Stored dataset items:
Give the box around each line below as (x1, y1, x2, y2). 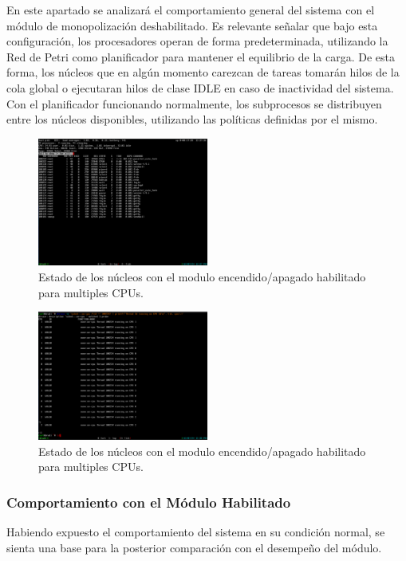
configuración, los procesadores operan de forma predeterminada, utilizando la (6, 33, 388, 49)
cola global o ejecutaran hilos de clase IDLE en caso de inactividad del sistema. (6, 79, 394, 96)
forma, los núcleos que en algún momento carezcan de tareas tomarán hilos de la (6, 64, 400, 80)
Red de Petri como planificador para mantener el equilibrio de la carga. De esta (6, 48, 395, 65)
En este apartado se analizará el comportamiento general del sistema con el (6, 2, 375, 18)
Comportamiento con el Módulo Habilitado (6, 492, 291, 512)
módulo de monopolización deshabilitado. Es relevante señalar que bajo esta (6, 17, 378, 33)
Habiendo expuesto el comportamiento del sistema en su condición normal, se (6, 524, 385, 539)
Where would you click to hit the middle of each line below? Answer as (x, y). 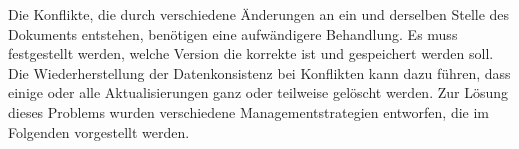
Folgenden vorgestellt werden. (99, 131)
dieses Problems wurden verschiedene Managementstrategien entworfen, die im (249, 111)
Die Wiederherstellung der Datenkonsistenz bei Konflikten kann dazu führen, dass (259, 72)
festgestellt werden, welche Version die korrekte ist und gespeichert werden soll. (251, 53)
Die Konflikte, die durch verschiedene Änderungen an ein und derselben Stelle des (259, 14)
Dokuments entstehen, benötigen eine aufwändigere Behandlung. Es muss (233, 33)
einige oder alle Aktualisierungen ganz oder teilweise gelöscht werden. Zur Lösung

EXERCISE DIRECTIONS:
Retype the whole of the data verbatim. Skip every picture.

RESPONSE TO THE EXERCISE:
Give the box around each line below as (x1, y1, x2, y2). 
configuración, los procesadores operan de forma predeterminada, utilizando la (6, 33, 388, 49)
cola global o ejecutaran hilos de clase IDLE en caso de inactividad del sistema. (6, 79, 394, 96)
forma, los núcleos que en algún momento carezcan de tareas tomarán hilos de la (6, 64, 400, 80)
Red de Petri como planificador para mantener el equilibrio de la carga. De esta (6, 48, 395, 65)
En este apartado se analizará el comportamiento general del sistema con el (6, 2, 375, 18)
Comportamiento con el Módulo Habilitado (6, 492, 291, 512)
módulo de monopolización deshabilitado. Es relevante señalar que bajo esta (6, 17, 378, 33)
Habiendo expuesto el comportamiento del sistema en su condición normal, se (6, 524, 385, 539)
Where would you click to hit the middle of each line below? Answer as (x, y). 
Folgenden vorgestellt werden. (99, 131)
dieses Problems wurden verschiedene Managementstrategien entworfen, die im (249, 111)
Die Wiederherstellung der Datenkonsistenz bei Konflikten kann dazu führen, dass (259, 72)
festgestellt werden, welche Version die korrekte ist und gespeichert werden soll. (251, 53)
Die Konflikte, die durch verschiedene Änderungen an ein und derselben Stelle des (259, 14)
Dokuments entstehen, benötigen eine aufwändigere Behandlung. Es muss (233, 33)
einige oder alle Aktualisierungen ganz oder teilweise gelöscht werden. Zur Lösung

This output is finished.